Karl swore under his breath. “The computer network?”

“Someone printed them off at the far end, then started to pass them around in a dozen cities,” Kuhnert said. “Vichy caught a couple of distributors, but they escaped before they could be taken for interrogation.”

“They escaped?” Karl asked. Losing prisoners was rare. It almost always spoke of gross incompetence – or a deliberate decision to allow the prisoners to flee. “How?”

“The French aren’t saying,” Kuhnert said. “But from what I picked up from my sources, they were simply allowed to escape by the security forces. Deliberately.”

He leaned forward before Karl could say a word. “That’s not the only problem,” he added, grimly. “There’s a rumour going around France that we’re planning to send French troops to South Africa.”

Karl let out a harsh bark of laughter. “Do they really expect us to send cowards to fight in a war?”

“The French lost – and lost badly – in 1940,” Kuhnert said, calmly. “But they were betrayed by their leaders, not their fighting men. And now there are many Frenchmen wondering if the chance of freedom is worth the risk of death.”

“Every time we have fought the French,” Karl countered, “we have beaten them. We would have crushed France in 1914 if the British hadn’t intervened and the Jews hadn’t stabbed us in the back. They are not fool enough to lift a hand against us now.”

“I’m not worried about them fighting us,” Kuhnert said. “Vichy knows what will happen if they challenge us and yes, they will do whatever it takes to root out their own rebels so we won’t do it for them. I’m more worried about the economic effects such rumours will have on our industry.”

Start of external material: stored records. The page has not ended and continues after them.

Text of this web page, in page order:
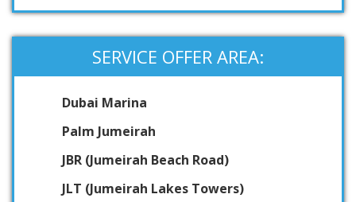
SERVICE OFFER AREA:
Dubai Marina
Palm Jumeirah
JBR (Jumeirah Beach Road)
JLT (Jumeirah Lakes Towers)
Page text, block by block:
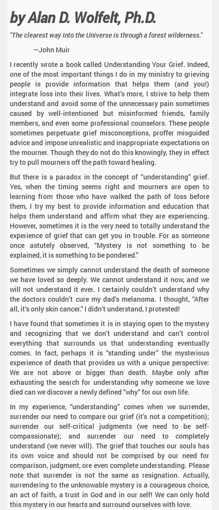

“You sound like Krueger,” Karl said.

“The French supply us with various raw materials, foodstuffs and a considerable amount of manpower,” Kuhnert said, ignoring the jibe. “Their production level has been poor ever since the sixties, when they realised they weren’t going to get out from under our thumb. Why should they produce anything when nine-tenths of what they produce goes straight to the Reich? They’re still on pretty low rations and they resent it. Far too many of the best Frenchmen are immigrating to North Africa or fleeing to Britain.”

Karl frowned. “So?”

“Their government is, if anything, more repressive than ours,” Kuhnert continued. “The workers in France haven’t been allowed a proper trade union for years, ever since we defeated them in 1940, and the worker associations they do have are more concerned with pleasing the government than assisting the workers. There have long been rumours of plans to set up secret unions and demand change…”

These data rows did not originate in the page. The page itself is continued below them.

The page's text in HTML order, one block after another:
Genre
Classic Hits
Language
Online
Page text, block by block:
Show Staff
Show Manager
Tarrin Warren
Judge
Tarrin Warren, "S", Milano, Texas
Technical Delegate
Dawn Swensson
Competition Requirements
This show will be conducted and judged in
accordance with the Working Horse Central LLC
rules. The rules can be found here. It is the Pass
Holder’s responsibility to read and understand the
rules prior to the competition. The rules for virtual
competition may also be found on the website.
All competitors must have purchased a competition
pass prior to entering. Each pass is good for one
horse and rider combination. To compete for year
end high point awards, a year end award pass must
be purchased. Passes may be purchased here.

“Which we will crush,” Karl interrupted.

“They may no longer care,” Kuhnert said. “The Spanish and Italians have the same problem, Herr Reichsführer. Their populations have long resented slaving for us. Now… they are starting to wonder what would happen if they simply refuse to work.”

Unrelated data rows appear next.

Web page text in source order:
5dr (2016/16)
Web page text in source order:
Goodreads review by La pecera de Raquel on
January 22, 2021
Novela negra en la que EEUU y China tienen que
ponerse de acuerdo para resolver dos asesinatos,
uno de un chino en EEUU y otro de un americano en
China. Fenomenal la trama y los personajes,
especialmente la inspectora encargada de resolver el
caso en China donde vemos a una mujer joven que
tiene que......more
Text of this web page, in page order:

Karl scowled. “And what will happen?”

“We’ll start having supply problems of our own,” Kuhnert said. He nodded towards the map hanging on the wall. “These issues aren’t going to fade away in a hurry, Herr Reichsführer.”

“I see,” Karl said.

He gritted his teeth in frustration. The only French department he’d thought the Reich could rely on was the Vichy government itself. Massively unpopular, caught between the Reich and its own people, it was hellishly effective at sniffing out trouble. But if the French security forces were starting to rot, if the French military thought it would be sent to fight in South Africa, Vichy might lose control. And who knew what would happen then?

We have contingency plans, he reminded himself. We could get the Panzers rolling into France within hours of trouble breaking out in Vichy… except those forces are earmarked for South Africa…


His blood ran cold. And if the Americans start to meddle in France itself…


“Thank you for letting me know,” he said. Something would have to be done, but what? “I will consider your concerns.”

“Thank you, Herr Reichsführer,” Kuhnert said. “I appreciate it.”